Na stropach masywnych nad wszystkimi pomieszczeniami mieszkania oraz przy ciśnieniu pary <16hPa nie należy stosować żadnych folii paroizolacyjnych, bowiem już strop (3,5cm betonu o oporze dyfuzyjnym r=1330 [m2×h×Pa/g]) jest wystarczającą paroizolacją dla kuchni, łazienek, WC, gdzie ciśinenie pary wodnej wynosi 13-16 hPa. 
Oczywiście jeżeli użyjecie folii paroizolacyjnej na strop betonowy to nie będzie to błędem. Decyzję pozostawiam inwestorom.

----------


## pablomoc

paroizolacja majątku nie kosztuje, nie ma co oszczędzać

----------


## Tomek W

> witam, podłączam się pod temat. Mam stryszek nie użytkowy nad poddaszem ocieplony 15 cm wełny i sufit na poddaszu ocieplony 15 cm wełny ( cały stryszek 15cm wełny - skosy i podłoga) Skosy na poddaszu mam ocieplone 25 cm wełny. Czy te 15 cm wełny na stropie w przypadku gdy dach na stryszku mam ocieplony 15 cm wełny to wystarczające ? Na jętki pomiędzy którymi mam 15 cm wełny nabite są płyty osb. a od dołu na poddaszu g-k


Najkorzystniej jest zaizolować strop jednakową grubością jak w przypadku skosów. Wówczas straty ciepła są jednakowe. Natomiast w przypadku gdy strop masz zaizolowany mniejsza grubością izolacji straty przez niego się zwiększa. Oczywiście masz poprowadzone ocieplenie do samej kalenicy dachu co podwyższa zimą temperaturę na stryszku, aczkolwiek nadal strych pozostaje zimnym pomieszczeniem w kierunku, którego ciepło ucieka. Nie mniej jednak średni współczynnik przenikania ciepła wyjdzie na dobrym poziomie. Jeżeli masz możliwość to dobrze byłoby docieplić strop, jeżeli natomiast takiej możliwości nie ma bądź nie chcesz pomniejszać pomieszczenia strychu, możesz pozostawić to w takim stanie jak jest obecnie.

----------


## מרכבה

Ale dwie drogi .
dla tynku na betonie dobrze jest go ładą farbą pokryć.
Żadnych foli,
folię daje się w szkielecie, czy poddaszu .

----------


## jareckig

Widzę, że wątek trochę martwy więc odnowię temat. Chcę ocieplić strop między 1.piętrem domku a strychem. W tej chwili jest tam (patrząc od 1. piętra) farba-gładź-tynk-kartongips-pusta przestrzeń-płyty osb. Co mam wsadzić w przestrzeń między osb a kartongips i w jakiej kolejności? Rozważam wełnę mineralną 20cm ale też wiem, że daje się jakieś folie. Pytanie jakie i czy pod wełnę czy na wełnę. 

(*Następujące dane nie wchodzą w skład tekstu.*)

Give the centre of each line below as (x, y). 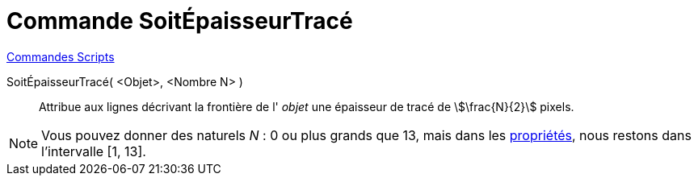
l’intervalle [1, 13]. (94, 151)
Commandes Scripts (61, 56)
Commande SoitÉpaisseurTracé (180, 21)
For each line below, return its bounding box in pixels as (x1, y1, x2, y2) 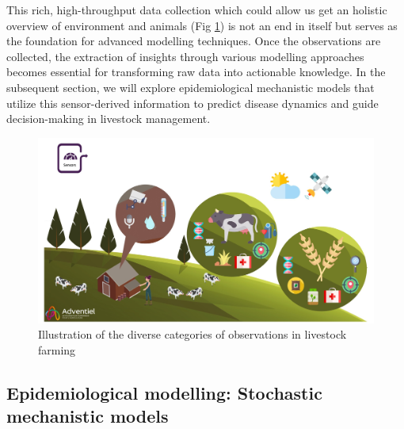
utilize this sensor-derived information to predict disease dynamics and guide (6, 94, 379, 111)
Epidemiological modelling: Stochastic (6, 380, 322, 404)
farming (38, 341, 76, 358)
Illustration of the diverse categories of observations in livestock (38, 326, 347, 343)
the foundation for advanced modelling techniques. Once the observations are (6, 33, 381, 49)
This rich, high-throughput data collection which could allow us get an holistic (6, 2, 387, 17)
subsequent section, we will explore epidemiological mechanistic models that (6, 79, 375, 95)
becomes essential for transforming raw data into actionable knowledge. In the (6, 63, 386, 80)
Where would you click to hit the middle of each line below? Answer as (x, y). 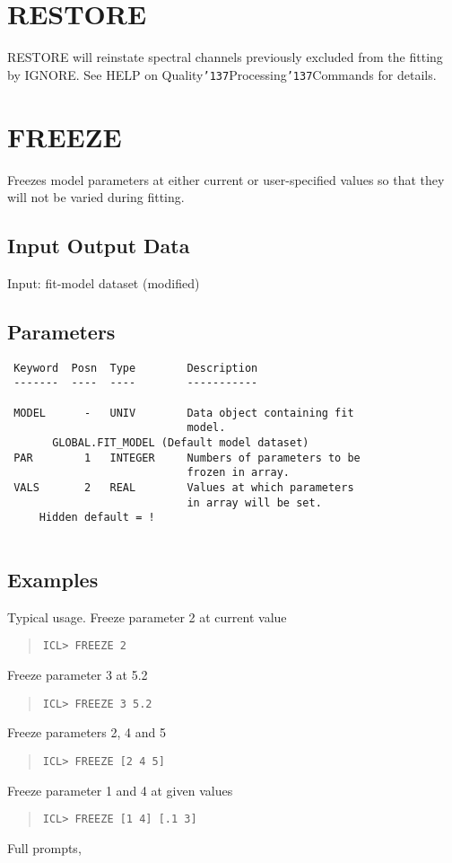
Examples (53, 579)
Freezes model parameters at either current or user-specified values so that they (226, 179)
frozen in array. (238, 473)
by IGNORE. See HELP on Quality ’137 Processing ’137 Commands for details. (222, 74)
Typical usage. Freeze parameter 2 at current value (147, 616)
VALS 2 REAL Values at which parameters (184, 487)
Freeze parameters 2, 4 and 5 (87, 732)
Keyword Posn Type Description (136, 368)
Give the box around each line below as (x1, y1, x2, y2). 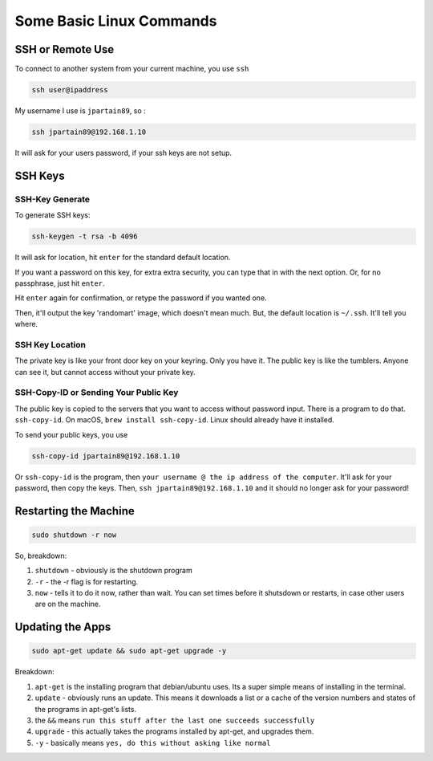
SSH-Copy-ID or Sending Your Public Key (14, 387, 179, 398)
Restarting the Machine (14, 504, 136, 518)
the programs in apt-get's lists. (34, 704, 136, 714)
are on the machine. (34, 599, 101, 609)
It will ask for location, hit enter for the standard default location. (14, 253, 231, 262)
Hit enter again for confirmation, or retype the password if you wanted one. (14, 293, 268, 303)
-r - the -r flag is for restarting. (34, 576, 139, 586)
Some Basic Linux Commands (14, 12, 217, 30)
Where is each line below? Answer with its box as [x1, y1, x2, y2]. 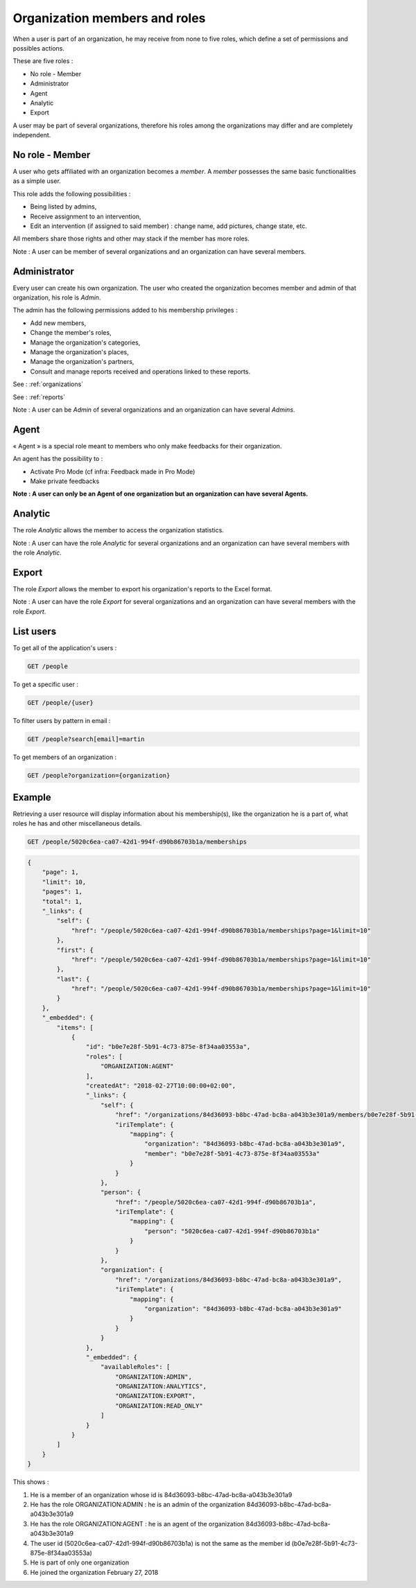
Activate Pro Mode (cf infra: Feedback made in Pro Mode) [30, 467, 196, 475]
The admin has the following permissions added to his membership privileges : [12, 306, 238, 315]
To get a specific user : [12, 680, 79, 688]
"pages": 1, [42, 888, 83, 896]
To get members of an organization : [12, 753, 117, 761]
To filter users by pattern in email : [12, 716, 111, 724]
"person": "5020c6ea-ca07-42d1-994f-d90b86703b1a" [144, 1227, 320, 1235]
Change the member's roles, [30, 329, 112, 337]
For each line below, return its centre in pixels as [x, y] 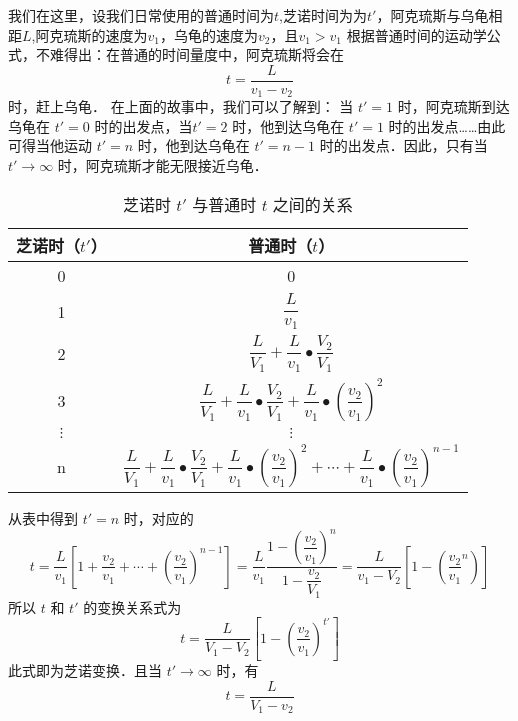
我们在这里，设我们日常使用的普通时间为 [141, 15]
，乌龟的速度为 [208, 34]
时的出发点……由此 [447, 125]
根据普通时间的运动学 [416, 34]
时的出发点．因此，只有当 [403, 145]
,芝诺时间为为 [323, 15]
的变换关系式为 [132, 606]
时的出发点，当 [143, 125]
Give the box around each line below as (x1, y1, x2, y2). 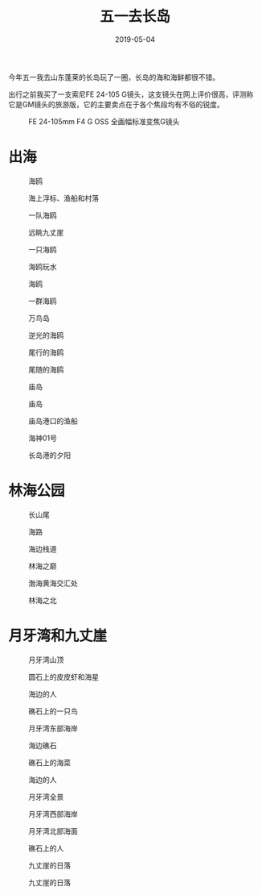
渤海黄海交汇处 (28, 578, 78, 588)
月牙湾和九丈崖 (8, 626, 108, 645)
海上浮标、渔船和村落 (28, 193, 99, 202)
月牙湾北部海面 (28, 826, 78, 835)
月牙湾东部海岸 (28, 723, 78, 733)
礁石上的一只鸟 (28, 706, 78, 716)
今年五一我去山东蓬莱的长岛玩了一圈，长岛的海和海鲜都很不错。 (8, 72, 219, 81)
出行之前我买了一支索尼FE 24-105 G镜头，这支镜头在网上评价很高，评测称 (8, 89, 254, 99)
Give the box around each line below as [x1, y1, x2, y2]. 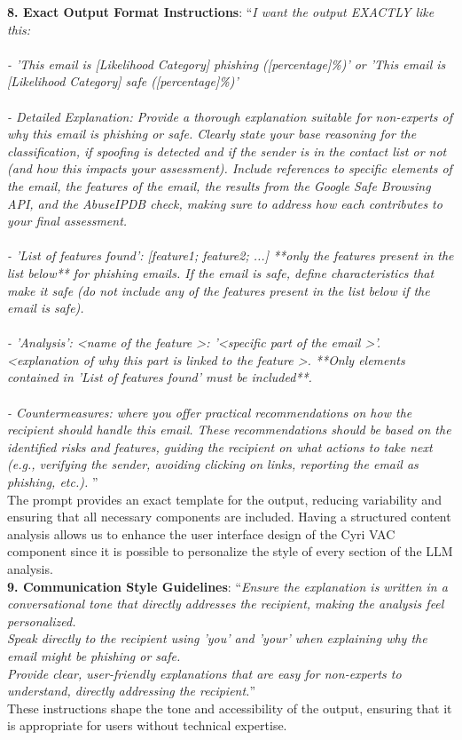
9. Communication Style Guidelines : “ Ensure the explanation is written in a [7, 577, 448, 595]
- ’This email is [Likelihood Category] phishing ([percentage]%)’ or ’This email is [7, 54, 446, 73]
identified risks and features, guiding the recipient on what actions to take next [7, 437, 433, 456]
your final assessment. [7, 211, 128, 230]
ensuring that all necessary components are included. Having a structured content [7, 507, 451, 526]
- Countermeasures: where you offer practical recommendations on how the [7, 402, 412, 421]
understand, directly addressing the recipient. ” [7, 681, 256, 700]
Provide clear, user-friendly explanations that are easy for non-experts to [7, 664, 402, 682]

Uprzedzając pytania o ocieplenie dachu - wełna mineralna 20+5cm.

----------


## mxxxx

http://www.foliarex.com.pl/doradztwo/dach_skosny/

----------


## Feniks2012

Czy ocieplając strop na poddaszu nieużytkowym warstwą styropianu (np. 15-20cm) i wylewając na to 4-5cm betonu można obłożyć podwalinę (10cm) na której są słupy od więźby tym właśnie styropianem i zalać betonem? Co się stanie z podwaliną, do której nie będzie dostępu powietrza? Jak to wykonać prawidłowo?

----------


## jareckig

Rozwinę moje pytanie bo ocieplenie u mnie stropu między piętrem i strychem jest mocno skompliowane. Jak widać na zdjęciu mam sufit z k-g podwieszony do poprzecznych belek więźby. Na tych belkach (tego na zdjęciu nie widać) są płyty osb, a nad płytami kolejna przestrzeń (pod osb jest ok. 1m i nad płytami jest 1m osb). Tak mi to idiotycznie zrobiono, że mam strych przedzielony płytami osb. Oto co chciałbym zrobić:

1.Ocieplić karton gips. I tu pytanie czy wełną w rolkach czy jakoś inaczej? Widziałem maty. Może łatwiej by było je rozmieścić między tymi linkami i profilami? Dojście fatalne bo jak widać tylko po sciankach działowych (chyba, że macie inny pomysł) lub wymontowując po jednej płycie osb i schylając się (jednak ciężko tak będzie sięgną w każde miejsce). Obawiam się, że chodząc po ściankach działowych sprawię, że będą pracowały i popękają łączenia k-g i będę miał szpary na suficie.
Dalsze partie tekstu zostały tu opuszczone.